How to complete this task -
Track down each line below containing the string "salon" and copy it.

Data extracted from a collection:
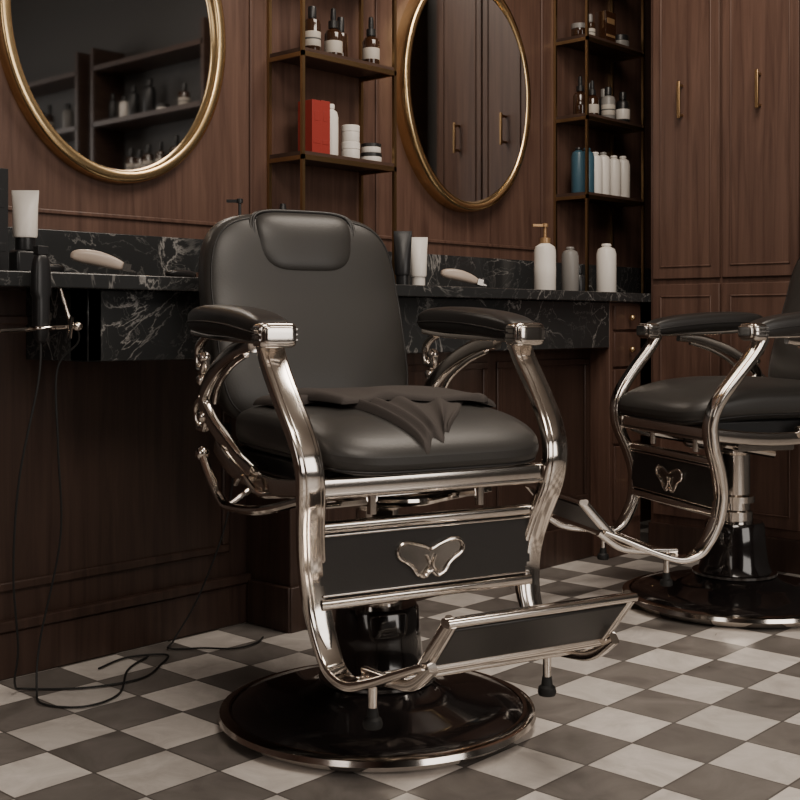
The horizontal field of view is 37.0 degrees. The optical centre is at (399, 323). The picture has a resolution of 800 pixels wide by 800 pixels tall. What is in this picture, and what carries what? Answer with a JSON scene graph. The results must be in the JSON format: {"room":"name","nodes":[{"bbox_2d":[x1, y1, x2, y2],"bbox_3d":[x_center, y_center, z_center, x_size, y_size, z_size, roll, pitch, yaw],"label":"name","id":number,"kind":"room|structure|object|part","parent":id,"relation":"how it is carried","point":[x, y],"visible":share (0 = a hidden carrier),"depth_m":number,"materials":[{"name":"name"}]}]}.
{"room":"salon","nodes":[
{"label":"salon","id":0,"kind":"room"},
{"bbox_2d":[0,291,245,620],"bbox_3d":[-2.057,0.371,1.583,0.070,0.897,4.745,0,0,43],"label":"wall","id":1,"kind":"structure","parent":0,"point":[134,485],"depth_m":2.96,"materials":[{"name":"brown wood"}]},
{"bbox_2d":[0,315,228,592],"bbox_3d":[-1.136,0.300,2.526,0.008,0.640,1.980,0,0,43],"label":"trim","id":2,"kind":"structure","parent":1,"relation":"attached to","point":[4,319],"depth_m":3.00,"materials":[{"name":"brown wood"}]},
{"bbox_2d":[0,572,251,680],"bbox_3d":[-2.022,0.752,1.550,0.025,0.135,4.745,0,0,43],"label":"baseboard","id":3,"kind":"structure","parent":1,"relation":"attached to","point":[75,634],"depth_m":2.98,"materials":[{"name":"brown wood"}]},
{"bbox_2d":[167,423,263,649],"bbox_3d":[-0.450,0.544,3.098,0.188,0.548,0.278,0,0,24],"label":"power cord","id":4,"kind":"object","parent":1,"relation":"attached to","point":[227,426],"visible":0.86,"depth_m":3.08,"materials":[{"name":"black rubber"}]},
{"bbox_2d":[0,0,650,521],"bbox_3d":[-1.356,-0.630,2.470,0.100,2.900,7.200,0,0,43],"label":"wall","id":5,"kind":"structure","parent":0,"point":[198,188],"depth_m":3.75,"materials":[{"name":"brown wood"}]},
{"bbox_2d":[0,0,225,183],"bbox_3d":[-0.719,-0.770,3.060,0.038,0.820,0.680,0,0,43],"label":"wall mirror","id":6,"kind":"object","parent":5,"relation":"attached to","point":[119,91],"visible":1,"depth_m":3.05,"materials":[{"name":"gold metal"}]},
{"bbox_2d":[8,0,543,250],"bbox_3d":[-0.731,-1.075,3.070,0.007,1.610,3.730,0,0,43],"label":"trim","id":7,"kind":"structure","parent":5,"relation":"attached to","point":[40,210],"depth_m":3.78,"materials":[{"name":"brown wood"}]},
{"bbox_2d":[8,227,650,292],"bbox_3d":[-0.835,-0.170,2.942,0.028,0.120,5.600,0,0,43],"label":"backsplash","id":8,"kind":"structure","parent":5,"relation":"attached to","point":[147,255],"depth_m":3.19,"materials":[{"name":"black stone"}]},
{"bbox_2d":[397,0,530,212],"bbox_3d":[0.226,-0.792,4.075,0.055,0.820,0.680,0,0,43],"label":"wall mirror","id":9,"kind":"object","parent":5,"relation":"attached to","point":[464,91],"visible":0.98,"depth_m":4.07,"materials":[{"name":"gold metal"}]},
{"bbox_2d":[0,520,799,799],"bbox_3d":[0.749,0.870,0.534,5.820,0.100,7.200,0,0,43],"label":"floor","id":10,"kind":"structure","parent":0,"point":[676,710],"depth_m":2.47,"materials":[{"name":"tile"}]},
{"bbox_2d":[186,209,637,772],"bbox_3d":[-0.014,0.277,2.412,0.655,1.087,1.044,0,0,-29],"label":"barber chair","id":11,"kind":"object","parent":10,"relation":"on","point":[290,300],"visible":0.9,"depth_m":2.33,"materials":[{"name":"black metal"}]},
{"bbox_3d":[-0.217,-0.017,2.772,0.492,0.482,0.198,0,0,-29],"label":"backrest","id":12,"kind":"part","parent":11,"relation":"part of","materials":[{"name":"grey leather"}]},
{"bbox_3d":[-0.228,0.318,2.240,0.109,0.642,0.828,0,0,-35],"label":"frame","id":13,"kind":"part","parent":11,"relation":"part of","materials":[{"name":"silver metal"}]},
{"bbox_2d":[253,385,495,454],"bbox_3d":[-0.035,0.182,2.362,0.497,0.114,0.368,0,0,-9],"label":"cloth","id":14,"kind":"object","parent":11,"relation":"on","point":[426,413],"visible":0.92,"depth_m":2.32,"materials":[{"name":"grey fabric"}]},
{"bbox_3d":[-0.051,0.312,2.478,0.540,0.138,0.514,0,0,-29],"label":"seat frame","id":15,"kind":"part","parent":11,"relation":"part of","materials":[{"name":"silver metal"}]},
{"bbox_2d":[236,402,538,475],"bbox_3d":[-0.037,0.217,2.452,0.500,0.126,0.548,0,0,-29],"label":"seat cushion","id":16,"kind":"object","parent":11,"relation":"on","point":[481,440],"depth_m":2.25,"materials":[{"name":"grey leather"}]},
{"bbox_3d":[0.053,0.441,2.294,0.472,0.122,0.020,0,0,-29],"label":"panel","id":17,"kind":"part","parent":11,"relation":"part of","materials":[{"name":"black leather"}]},
{"bbox_3d":[0.056,0.441,2.288,0.500,0.160,0.026,0,0,-29],"label":"panel trim","id":18,"kind":"part","parent":11,"relation":"part of","materials":[{"name":"silver metal"}]},
{"bbox_3d":[0.171,0.582,2.086,0.444,0.246,0.294,0,0,-29],"label":"footrest frame","id":19,"kind":"part","parent":11,"relation":"part of","materials":[{"name":"silver metal"}]},
{"bbox_3d":[0.244,0.318,2.507,0.109,0.642,0.828,0,0,-24],"label":"frame","id":20,"kind":"part","parent":11,"relation":"part of","materials":[{"name":"silver metal"}]},
{"bbox_2d":[246,302,639,632],"bbox_3d":[0.208,0.371,3.824,0.369,0.897,1.650,0,0,43],"label":"vanity base cabinet","id":21,"kind":"object","parent":10,"relation":"on","point":[582,383],"visible":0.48,"depth_m":4.05,"materials":[{"name":"brown wood"}]},
{"bbox_2d":[0,227,650,361],"bbox_3d":[-0.709,-0.073,2.826,0.370,0.314,5.600,0,0,43],"label":"countertop","id":22,"kind":"structure","parent":21,"relation":"on","point":[141,315],"depth_m":3.03,"materials":[{"name":"black stone"}]},
{"bbox_2d":[0,168,7,269],"bbox_3d":[-0.868,-0.220,2.542,0.051,0.220,0.050,0,0,43],"label":"product box","id":23,"kind":"object","parent":22,"relation":"on","point":[3,172],"visible":0.9,"depth_m":2.54,"materials":[{"name":"cardboard"}]},
{"bbox_2d":[9,250,33,270],"bbox_3d":[-0.815,-0.135,2.600,0.040,0.050,0.060,0,0,43],"label":"charging stand","id":24,"kind":"object","parent":22,"relation":"on","point":[19,260],"visible":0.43,"depth_m":2.58,"materials":[{"name":"black plastic"}]},
{"bbox_2d":[11,190,38,249],"bbox_3d":[-0.815,-0.226,2.600,0.052,0.130,0.052,0,0,-34],"label":"tube","id":25,"kind":"object","parent":24,"relation":"on","point":[24,202],"visible":0.93,"depth_m":2.59,"materials":[{"name":"white plastic"}]},
{"bbox_2d":[50,264,63,271],"bbox_3d":[-0.784,-0.122,2.664,0.050,0.024,0.070,0,0,31],"label":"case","id":26,"kind":"object","parent":22,"relation":"on","point":[54,267],"visible":0.23,"depth_m":2.65,"materials":[{"name":"black plastic"}]},
{"bbox_2d":[0,246,168,689],"bbox_3d":[-0.731,0.329,2.674,0.211,0.978,0.628,0,0,20],"label":"hair clipper","id":27,"kind":"object","parent":22,"relation":"attached to","point":[40,280],"visible":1,"depth_m":2.45,"materials":[{"name":"black plastic"}]},
{"bbox_2d":[35,331,148,707],"bbox_3d":[-0.650,0.414,2.722,0.177,0.810,0.392,0,0,33],"label":"power cord","id":28,"kind":"object","parent":27,"relation":"attached to","point":[78,332],"visible":1,"depth_m":2.60,"materials":[{"name":"black rubber"}]},
{"bbox_2d":[70,249,135,272],"bbox_3d":[-0.669,-0.142,2.692,0.142,0.053,0.035,0,0,-17],"label":"hair clipper","id":29,"kind":"object","parent":22,"relation":"on","point":[91,257],"visible":1,"depth_m":2.68,"materials":[{"name":"beige plastic"}]},
{"bbox_2d":[165,270,197,276],"bbox_3d":[-0.529,-0.120,2.899,0.036,0.020,0.112,0,0,25],"label":"beard trimmer","id":30,"kind":"object","parent":22,"relation":"on","point":[180,273],"visible":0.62,"depth_m":2.87,"materials":[{"name":"black plastic"}]},
{"bbox_2d":[226,198,242,214],"bbox_3d":[-0.427,-0.223,3.185,0.056,0.225,0.056,0,0,38],"label":"pump bottle","id":31,"kind":"object","parent":22,"relation":"on","point":[239,201],"visible":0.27,"depth_m":3.18,"materials":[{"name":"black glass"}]},
{"bbox_2d":[279,203,286,208],"bbox_3d":[-0.327,-0.224,3.337,0.044,0.227,0.044,0,0,43],"label":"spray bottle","id":32,"kind":"object","parent":22,"relation":"on","point":[282,206],"visible":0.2,"depth_m":3.33,"materials":[{"name":"black plastic"}]},
{"bbox_2d":[267,0,396,281],"bbox_3d":[-0.197,-0.795,3.543,0.151,1.370,0.388,0,0,43],"label":"shelf unit","id":33,"kind":"object","parent":22,"relation":"on","point":[302,56],"visible":0.84,"depth_m":3.49,"materials":[{"name":"brass"},{"name":"wood"}]},
{"bbox_2d":[298,99,320,152],"bbox_3d":[-0.260,-0.565,3.446,0.061,0.155,0.036,0,0,43],"label":"product box","id":34,"kind":"object","parent":33,"relation":"on","point":[312,107],"visible":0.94,"depth_m":3.42,"materials":[{"name":"red cardboard"}]},
{"bbox_2d":[305,6,320,50],"bbox_3d":[-0.254,-0.848,3.461,0.050,0.140,0.050,0,0,43],"label":"oil bottle","id":35,"kind":"object","parent":33,"relation":"on","point":[312,25],"visible":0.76,"depth_m":3.44,"materials":[{"name":"orange glass"}]},
{"bbox_2d":[320,100,329,153],"bbox_3d":[-0.237,-0.566,3.479,0.061,0.158,0.036,0,0,43],"label":"product box","id":36,"kind":"object","parent":33,"relation":"on","point":[325,105],"visible":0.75,"depth_m":3.46,"materials":[{"name":"red cardboard"}]},
{"bbox_2d":[324,8,342,54],"bbox_3d":[-0.198,-0.858,3.545,0.054,0.160,0.054,0,0,43],"label":"dropper bottle","id":37,"kind":"object","parent":33,"relation":"on","point":[333,43],"visible":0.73,"depth_m":3.52,"materials":[{"name":"orange glass"}]},
{"bbox_2d":[330,104,337,154],"bbox_3d":[-0.204,-0.567,3.523,0.044,0.160,0.044,0,0,43],"label":"shampoo bottle","id":38,"kind":"object","parent":33,"relation":"on","point":[333,114],"visible":0.41,"depth_m":3.50,"materials":[{"name":"white plastic"}]},
{"bbox_2d":[337,17,347,56],"bbox_3d":[-0.180,-0.853,3.623,0.044,0.150,0.044,0,0,43],"label":"oil bottle","id":39,"kind":"object","parent":33,"relation":"on","point":[340,20],"visible":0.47,"depth_m":3.61,"materials":[{"name":"orange glass"}]},
{"bbox_2d":[341,141,359,157],"bbox_3d":[-0.148,-0.514,3.576,0.057,0.055,0.057,0,0,43],"label":"jar","id":40,"kind":"object","parent":33,"relation":"on","point":[348,148],"visible":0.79,"depth_m":3.55,"materials":[{"name":"white plastic"}]},
{"bbox_2d":[341,124,359,141],"bbox_3d":[-0.148,-0.568,3.576,0.055,0.050,0.055,0,0,43],"label":"jar","id":41,"kind":"object","parent":40,"relation":"on","point":[349,132],"visible":0.94,"depth_m":3.55,"materials":[{"name":"white plastic"}]},
{"bbox_2d":[362,17,379,63],"bbox_3d":[-0.088,-0.856,3.627,0.052,0.155,0.052,0,0,43],"label":"dropper bottle","id":42,"kind":"object","parent":33,"relation":"on","point":[370,44],"visible":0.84,"depth_m":3.61,"materials":[{"name":"orange glass"}]},
{"bbox_2d":[360,152,381,161],"bbox_3d":[-0.088,-0.502,3.627,0.065,0.030,0.065,0,0,43],"label":"jar","id":43,"kind":"object","parent":33,"relation":"on","point":[375,156],"visible":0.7,"depth_m":3.60,"materials":[{"name":"white plastic"}]},
{"bbox_2d":[361,143,380,152],"bbox_3d":[-0.088,-0.531,3.627,0.061,0.028,0.061,0,0,43],"label":"jar","id":44,"kind":"object","parent":43,"relation":"on","point":[365,147],"visible":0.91,"depth_m":3.60,"materials":[{"name":"white plastic"}]},
{"bbox_2d":[393,231,411,284],"bbox_3d":[0.008,-0.193,3.539,0.048,0.165,0.048,0,0,-34],"label":"tube","id":45,"kind":"object","parent":22,"relation":"on","point":[402,240],"visible":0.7,"depth_m":3.53,"materials":[{"name":"black plastic"}]},
{"bbox_2d":[411,237,427,284],"bbox_3d":[0.056,-0.185,3.583,0.048,0.150,0.048,0,0,-34],"label":"tube","id":46,"kind":"object","parent":22,"relation":"on","point":[419,244],"visible":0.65,"depth_m":3.57,"materials":[{"name":"white plastic"}]},
{"bbox_2d":[440,268,485,285],"bbox_3d":[0.191,-0.142,3.627,0.142,0.053,0.035,0,0,-17],"label":"hair clipper","id":47,"kind":"object","parent":22,"relation":"on","point":[453,274],"visible":1,"depth_m":3.61,"materials":[{"name":"beige plastic"}]},
{"bbox_2d":[532,223,555,289],"bbox_3d":[0.482,-0.223,3.973,0.073,0.225,0.073,0,0,27],"label":"pump bottle","id":48,"kind":"object","parent":22,"relation":"on","point":[545,252],"visible":0.88,"depth_m":3.94,"materials":[{"name":"white plastic"}]},
{"bbox_2d":[561,247,578,290],"bbox_3d":[0.596,-0.190,4.193,0.060,0.160,0.060,0,0,43],"label":"shampoo bottle","id":49,"kind":"object","parent":22,"relation":"on","point":[570,257],"visible":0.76,"depth_m":4.17,"materials":[{"name":"grey plastic"}]},
{"bbox_2d":[579,266,584,290],"bbox_3d":[0.647,-0.160,4.323,0.044,0.100,0.044,0,0,43],"label":"bottle","id":50,"kind":"object","parent":22,"relation":"on","point":[581,276],"visible":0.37,"depth_m":4.30,"materials":[{"name":"black plastic"}]},
{"bbox_2d":[554,0,644,292],"bbox_3d":[0.768,-0.795,4.592,0.151,1.370,0.400,0,0,43],"label":"shelf unit","id":51,"kind":"object","parent":22,"relation":"on","point":[587,43],"visible":0.88,"depth_m":4.52,"materials":[{"name":"gold wood"}]},
{"bbox_2d":[571,147,584,192],"bbox_3d":[0.666,-0.572,4.462,0.056,0.170,0.056,0,0,43],"label":"shampoo bottle","id":52,"kind":"object","parent":51,"relation":"on","point":[578,156],"visible":0.89,"depth_m":4.44,"materials":[{"name":"blue plastic"}]},
{"bbox_2d":[571,22,584,35],"bbox_3d":[0.670,-1.094,4.465,0.061,0.050,0.061,0,0,43],"label":"jar","id":53,"kind":"object","parent":51,"relation":"on","point":[578,28],"visible":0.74,"depth_m":4.44,"materials":[{"name":"orange glass"}]},
{"bbox_2d":[573,76,584,113],"bbox_3d":[0.673,-0.853,4.469,0.052,0.150,0.052,0,0,43],"label":"dropper bottle","id":54,"kind":"object","parent":51,"relation":"on","point":[579,96],"visible":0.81,"depth_m":4.45,"materials":[{"name":"orange glass"}]},
{"bbox_2d":[583,148,593,191],"bbox_3d":[0.704,-0.575,4.502,0.056,0.175,0.056,0,0,43],"label":"shampoo bottle","id":55,"kind":"object","parent":51,"relation":"on","point":[591,155],"visible":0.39,"depth_m":4.48,"materials":[{"name":"blue plastic"}]},
{"bbox_2d":[589,14,594,35],"bbox_3d":[0.717,-1.119,4.517,0.040,0.100,0.040,0,0,43],"label":"oil bottle","id":56,"kind":"object","parent":51,"relation":"on","point":[591,24],"visible":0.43,"depth_m":4.50,"materials":[{"name":"orange glass"}]},
{"bbox_2d":[589,80,598,114],"bbox_3d":[0.730,-0.853,4.546,0.052,0.150,0.052,0,0,43],"label":"dropper bottle","id":57,"kind":"object","parent":51,"relation":"on","point":[593,99],"visible":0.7,"depth_m":4.52,"materials":[{"name":"orange glass"}]},
{"bbox_2d":[593,152,602,193],"bbox_3d":[0.741,-0.570,4.543,0.056,0.165,0.056,0,0,43],"label":"shampoo bottle","id":58,"kind":"object","parent":51,"relation":"on","point":[598,163],"visible":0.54,"depth_m":4.52,"materials":[{"name":"white plastic"}]},
{"bbox_2d":[599,89,604,114],"bbox_3d":[0.796,-0.848,4.676,0.044,0.140,0.044,0,0,43],"label":"bottle","id":59,"kind":"object","parent":51,"relation":"on","point":[602,90],"visible":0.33,"depth_m":4.67,"materials":[{"name":"glass"}]},
{"bbox_2d":[599,152,609,194],"bbox_3d":[0.778,-0.572,4.583,0.056,0.170,0.056,0,0,43],"label":"shampoo bottle","id":60,"kind":"object","parent":51,"relation":"on","point":[606,160],"visible":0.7,"depth_m":4.56,"materials":[{"name":"white plastic"}]},
{"bbox_2d":[595,10,615,41],"bbox_3d":[0.786,-1.129,4.576,0.051,0.120,0.070,0,0,43],"label":"product box","id":61,"kind":"object","parent":51,"relation":"on","point":[605,21],"visible":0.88,"depth_m":4.55,"materials":[{"name":"brown cardboard"}]},
{"bbox_2d":[601,87,614,118],"bbox_3d":[0.799,-0.843,4.591,0.054,0.130,0.054,0,0,43],"label":"oil bottle","id":62,"kind":"object","parent":51,"relation":"on","point":[608,101],"visible":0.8,"depth_m":4.57,"materials":[{"name":"grey plastic"}]},
{"bbox_2d":[610,155,620,195],"bbox_3d":[0.829,-0.570,4.638,0.056,0.165,0.056,0,0,43],"label":"shampoo bottle","id":63,"kind":"object","parent":51,"relation":"on","point":[615,164],"visible":0.65,"depth_m":4.61,"materials":[{"name":"white plastic"}]},
{"bbox_2d":[615,92,629,121],"bbox_3d":[0.873,-0.843,4.686,0.057,0.130,0.057,0,0,43],"label":"oil bottle","id":64,"kind":"object","parent":51,"relation":"on","point":[622,112],"visible":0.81,"depth_m":4.67,"materials":[{"name":"white glass"}]},
{"bbox_2d":[616,34,628,45],"bbox_3d":[0.860,-1.097,4.671,0.071,0.055,0.071,0,0,43],"label":"jar","id":65,"kind":"object","parent":51,"relation":"on","point":[623,39],"visible":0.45,"depth_m":4.64,"materials":[{"name":"grey plastic"}]},
{"bbox_2d":[619,156,629,197],"bbox_3d":[0.873,-0.572,4.686,0.056,0.170,0.056,0,0,43],"label":"shampoo bottle","id":66,"kind":"object","parent":51,"relation":"on","point":[625,165],"visible":0.66,"depth_m":4.66,"materials":[{"name":"white plastic"}]},
{"bbox_2d":[596,244,615,291],"bbox_3d":[0.746,-0.200,4.327,0.072,0.180,0.072,0,0,43],"label":"shampoo bottle","id":67,"kind":"object","parent":22,"relation":"on","point":[605,255],"visible":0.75,"depth_m":4.30,"materials":[{"name":"white plastic"}]},
{"bbox_2d":[523,257,799,628],"bbox_3d":[0.916,0.277,3.482,1.044,1.087,0.655,0,0,-17],"label":"barber chair","id":68,"kind":"object","parent":10,"relation":"on","point":[732,417],"visible":0.99,"depth_m":3.37,"materials":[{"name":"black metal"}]},
{"bbox_3d":[0.557,0.582,3.373,0.294,0.246,0.444,0,0,-17],"label":"footrest frame","id":69,"kind":"part","parent":68,"relation":"part of","materials":[{"name":"silver metal"}]},
{"bbox_3d":[0.780,0.441,3.441,0.026,0.160,0.500,0,0,-17],"label":"panel trim","id":70,"kind":"part","parent":68,"relation":"part of","materials":[{"name":"silver metal"}]},
{"bbox_3d":[0.786,0.441,3.443,0.020,0.122,0.472,0,0,-17],"label":"panel","id":71,"kind":"part","parent":68,"relation":"part of","materials":[{"name":"black leather"}]},
{"bbox_3d":[0.794,0.318,3.729,0.828,0.642,0.109,0,0,-23],"label":"frame","id":72,"kind":"part","parent":68,"relation":"part of","materials":[{"name":"silver metal"}]},
{"bbox_3d":[0.949,0.318,3.232,0.823,0.642,0.148,0,0,-17],"label":"frame","id":73,"kind":"part","parent":68,"relation":"part of","materials":[{"name":"silver metal"}]},
{"bbox_2d":[618,376,799,424],"bbox_3d":[0.960,0.217,3.496,0.548,0.126,0.500,0,0,-17],"label":"seat cushion","id":74,"kind":"object","parent":68,"relation":"on","point":[758,400],"depth_m":3.29,"materials":[{"name":"grey leather"}]},
{"bbox_3d":[0.989,0.312,3.505,0.514,0.138,0.540,0,0,-17],"label":"seat frame","id":75,"kind":"part","parent":68,"relation":"part of","materials":[{"name":"silver metal"}]},
{"bbox_3d":[1.311,-0.017,3.603,0.198,0.482,0.492,0,0,-17],"label":"backrest","id":76,"kind":"part","parent":68,"relation":"part of","materials":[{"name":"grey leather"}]},
{"bbox_2d":[648,0,799,574],"bbox_3d":[1.315,-0.630,4.318,0.590,2.900,0.663,0,0,43],"label":"tall cabinet","id":77,"kind":"object","parent":10,"relation":"on","point":[725,74],"visible":0.8,"depth_m":4.10,"materials":[{"name":"brown wood"}]}
]}

Completed exercise -
{"room":"salon","nodes":[
{"label":"salon","id":0,"kind":"room"},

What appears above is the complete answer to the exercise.